15 listopada 2015 roku w New York Times ukazał się ciekawy artykuł wielokrotnie już komentowany w prasie światowej. O ile wiem, nie został zauważony przez polskie media. A sprawa jest o tyle ciekawa, że w naszym katolickim kraju mormoni nie mają najlepszej prasy.
Tymczasem już tytuł artykułu Jacka Healy’ego zadaje kłam dość powszechnej opinii, że wyznawcy tej religii bezrefleksyjnie słuchają wytycznych swoich liderów. Otóż okazuje się, że „Mormoni rezygnują z przynależności kościelnej wybierając poparcie dla praw gejów kosztem wierności dla przepisów wiary”. Chętnym warto polecić lekturę.
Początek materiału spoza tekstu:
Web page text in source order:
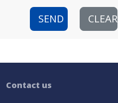
SEND CLEAR
Contact us
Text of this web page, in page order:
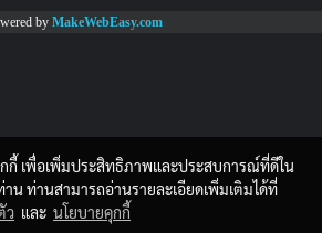
by MakeWebEasy.com
กกี้ เพื่อเพิ่มประสิทธิภาพและประสบการณ์ที่ดีใน
าน ท่านสามารถอ่านรายละเอียดเพิ่มเติมได้ที่
ว และ นโยบายคุกกี้
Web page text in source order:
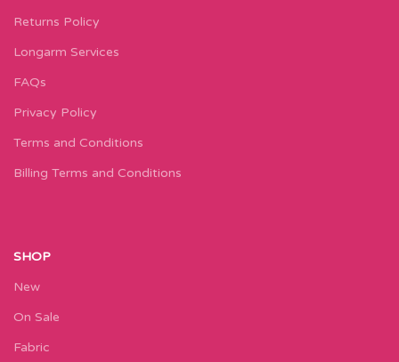
Returns Policy
Longarm Services
FAQs
Privacy Policy
Terms and Conditions
Billing Terms and Conditions
SHOP
New
On Sale
Fabric
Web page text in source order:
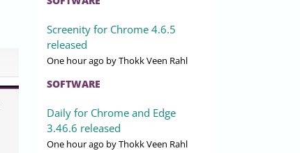
Screenity for Chrome 4.6.5
released
One hour ago by Thokk Veen Rahl
SOFTWARE
Daily for Chrome and Edge
3.46.6 released
One hour ago by Thokk Veen Rahl
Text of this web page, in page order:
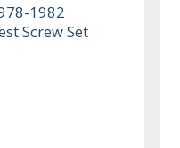
1982
Screw Set
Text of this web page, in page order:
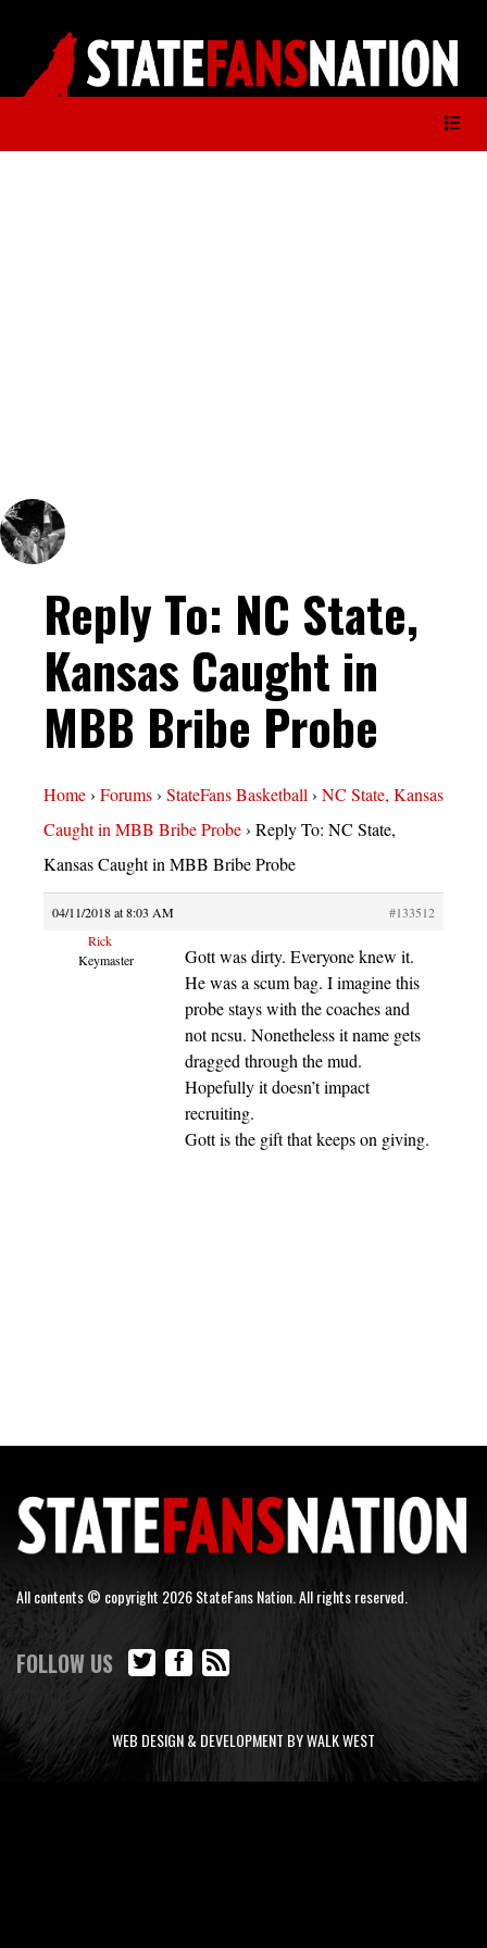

Czytając ten ciekawy reportaż ze stolicy i twierdzy mormonów Salt Lake City w stanie Utah w USA zastanawiałem się: kiedy nasi katolicy dojrzą do takiej niezależności. Ale po kolei. Może zacznijmy od tego, że zdaniem Harolda Blooma, który jest raczej specjalistą od literatury niż od religii, to właśnie Joseph Smith i powołani przez niego do życia mormoni są uosobieniem amerykańskości. Nawet jeśli to brzmi egzotycznie warto z argumentami Blooma się zapoznać, bo mogą po części wyjaśnić, co się z mormonami dzieje dzisiaj.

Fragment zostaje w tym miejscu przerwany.